His newness — and independent wealth — seemed to appeal to voters in Boryspil, a city of 53,000 about 22 miles from the capital, Kiev, and the location of the country’s main international airport.
On Thursday, supporters stood atop a decommissioned Soviet armored personnel carrier that was repainted bright red with the name of Mr. Klitschko’s party emblazoned in white on its side, and waved flags directing people to his rally.
The after-work crowd was largely receptive, applauding enthusiastically at several points, especially when he criticized what he called the greed of current officials.
Ukrainian news accounts have recently focused on a huge residential compound, with a golf course and other trappings where Mr. Yanukovich lives outside of Kiev
Ilona Musayeva, 40, who sells cosmetics from a stall in a local market, said that she would vote for Mr. Klitschko and that the public did not have to worry about him stealing from taxpayers. “I respect him,” she said. “I think he has enough money.”
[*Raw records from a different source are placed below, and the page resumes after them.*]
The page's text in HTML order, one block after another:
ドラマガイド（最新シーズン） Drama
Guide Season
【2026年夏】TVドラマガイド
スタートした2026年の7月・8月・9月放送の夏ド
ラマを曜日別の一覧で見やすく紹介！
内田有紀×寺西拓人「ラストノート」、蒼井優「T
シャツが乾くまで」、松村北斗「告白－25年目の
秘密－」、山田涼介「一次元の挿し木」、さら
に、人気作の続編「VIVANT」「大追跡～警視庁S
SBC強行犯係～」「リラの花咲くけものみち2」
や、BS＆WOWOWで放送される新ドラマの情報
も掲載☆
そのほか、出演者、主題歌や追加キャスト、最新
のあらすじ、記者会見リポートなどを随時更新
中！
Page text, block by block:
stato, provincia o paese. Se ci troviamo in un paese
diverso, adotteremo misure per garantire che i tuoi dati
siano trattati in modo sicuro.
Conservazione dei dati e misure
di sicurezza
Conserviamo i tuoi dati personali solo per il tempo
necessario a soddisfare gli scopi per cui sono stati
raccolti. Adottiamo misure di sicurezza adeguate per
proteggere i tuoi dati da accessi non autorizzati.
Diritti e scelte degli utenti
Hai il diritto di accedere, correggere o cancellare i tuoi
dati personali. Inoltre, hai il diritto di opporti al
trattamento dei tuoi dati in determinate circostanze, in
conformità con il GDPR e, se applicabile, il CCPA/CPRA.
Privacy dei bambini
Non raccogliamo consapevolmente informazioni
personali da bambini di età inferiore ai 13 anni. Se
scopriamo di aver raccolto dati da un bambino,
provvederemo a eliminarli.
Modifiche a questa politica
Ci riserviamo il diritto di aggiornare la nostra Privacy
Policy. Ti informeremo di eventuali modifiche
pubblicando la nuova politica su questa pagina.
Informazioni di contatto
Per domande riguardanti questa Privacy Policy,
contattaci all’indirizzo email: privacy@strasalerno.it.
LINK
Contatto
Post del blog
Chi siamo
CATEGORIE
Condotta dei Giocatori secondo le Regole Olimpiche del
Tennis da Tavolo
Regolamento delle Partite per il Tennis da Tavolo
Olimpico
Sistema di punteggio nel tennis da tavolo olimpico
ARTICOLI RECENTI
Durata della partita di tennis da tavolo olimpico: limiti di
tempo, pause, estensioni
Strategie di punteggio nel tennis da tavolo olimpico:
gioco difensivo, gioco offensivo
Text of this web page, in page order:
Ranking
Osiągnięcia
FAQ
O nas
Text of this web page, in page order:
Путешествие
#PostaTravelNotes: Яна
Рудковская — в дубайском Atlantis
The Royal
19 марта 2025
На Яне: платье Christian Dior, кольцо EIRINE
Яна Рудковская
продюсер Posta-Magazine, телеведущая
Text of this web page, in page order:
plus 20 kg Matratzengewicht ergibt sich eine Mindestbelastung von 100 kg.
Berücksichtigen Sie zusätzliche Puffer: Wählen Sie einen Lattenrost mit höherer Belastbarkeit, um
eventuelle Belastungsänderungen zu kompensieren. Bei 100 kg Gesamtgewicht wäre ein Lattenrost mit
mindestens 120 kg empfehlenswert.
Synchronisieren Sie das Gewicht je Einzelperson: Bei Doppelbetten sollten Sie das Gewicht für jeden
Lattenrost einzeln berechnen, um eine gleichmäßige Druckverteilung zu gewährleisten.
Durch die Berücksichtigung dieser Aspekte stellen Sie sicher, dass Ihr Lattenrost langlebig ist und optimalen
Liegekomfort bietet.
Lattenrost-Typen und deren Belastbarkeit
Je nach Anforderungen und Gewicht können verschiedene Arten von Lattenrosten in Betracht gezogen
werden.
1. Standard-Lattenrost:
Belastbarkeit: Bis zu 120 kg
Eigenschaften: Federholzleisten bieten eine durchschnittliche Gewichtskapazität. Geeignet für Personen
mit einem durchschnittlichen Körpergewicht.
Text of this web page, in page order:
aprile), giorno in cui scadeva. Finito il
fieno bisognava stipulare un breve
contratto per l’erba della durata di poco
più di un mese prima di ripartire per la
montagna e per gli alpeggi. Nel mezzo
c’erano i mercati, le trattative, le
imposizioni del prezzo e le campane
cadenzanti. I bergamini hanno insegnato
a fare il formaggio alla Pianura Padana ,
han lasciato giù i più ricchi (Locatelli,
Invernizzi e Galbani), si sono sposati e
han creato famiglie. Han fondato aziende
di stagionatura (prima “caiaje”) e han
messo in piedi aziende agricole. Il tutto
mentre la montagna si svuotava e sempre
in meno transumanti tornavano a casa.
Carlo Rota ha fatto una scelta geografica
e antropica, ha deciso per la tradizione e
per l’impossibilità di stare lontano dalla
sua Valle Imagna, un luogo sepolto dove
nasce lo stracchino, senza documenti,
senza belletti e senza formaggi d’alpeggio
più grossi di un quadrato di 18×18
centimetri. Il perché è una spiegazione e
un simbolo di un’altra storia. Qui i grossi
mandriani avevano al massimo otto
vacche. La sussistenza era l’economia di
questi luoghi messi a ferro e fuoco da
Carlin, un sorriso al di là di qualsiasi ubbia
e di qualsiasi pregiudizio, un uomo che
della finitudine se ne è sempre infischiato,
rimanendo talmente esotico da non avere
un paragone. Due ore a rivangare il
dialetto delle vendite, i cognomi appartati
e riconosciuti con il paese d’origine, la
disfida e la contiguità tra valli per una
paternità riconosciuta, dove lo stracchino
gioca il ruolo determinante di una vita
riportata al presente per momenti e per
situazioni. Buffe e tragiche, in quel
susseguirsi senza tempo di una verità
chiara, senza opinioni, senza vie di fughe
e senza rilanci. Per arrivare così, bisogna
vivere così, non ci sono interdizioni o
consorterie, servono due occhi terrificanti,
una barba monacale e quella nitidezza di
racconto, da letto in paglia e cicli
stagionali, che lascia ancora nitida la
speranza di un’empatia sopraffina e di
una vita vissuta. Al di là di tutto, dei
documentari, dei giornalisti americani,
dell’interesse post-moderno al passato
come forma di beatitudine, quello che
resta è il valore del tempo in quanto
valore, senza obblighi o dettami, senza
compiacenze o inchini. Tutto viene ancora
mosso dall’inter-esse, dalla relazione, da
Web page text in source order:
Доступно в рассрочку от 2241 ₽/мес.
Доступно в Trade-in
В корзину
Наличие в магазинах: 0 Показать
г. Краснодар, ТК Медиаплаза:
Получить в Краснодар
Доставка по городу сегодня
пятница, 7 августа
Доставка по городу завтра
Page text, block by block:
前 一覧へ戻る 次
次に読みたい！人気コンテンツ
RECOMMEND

Mrs. Musayeva and other Boryspil residents said it was hard for young people to find work, hard for old people to live on their pensions, hard to do much more than struggle to get by.
On stage, Mr. Klitschko said he had ruled out any partnership with the Party of Regions but after the elections might consider an alliance with Ms. Tymoshenko’s party, now led by Arseniy Yatseniuk, 38, a former foreign minister.
Mr. Klitschko insisted that Ukraine should — and could — keep up with its neighbors.
“We promise good salaries, good pensions, good medical care, good living conditions,” he said, to applause and cheers. “Poles could do it. Georgians could do it. And we also can do it. That is why we have engaged in this battle for Ukraine, and I am sure that we shall win it.”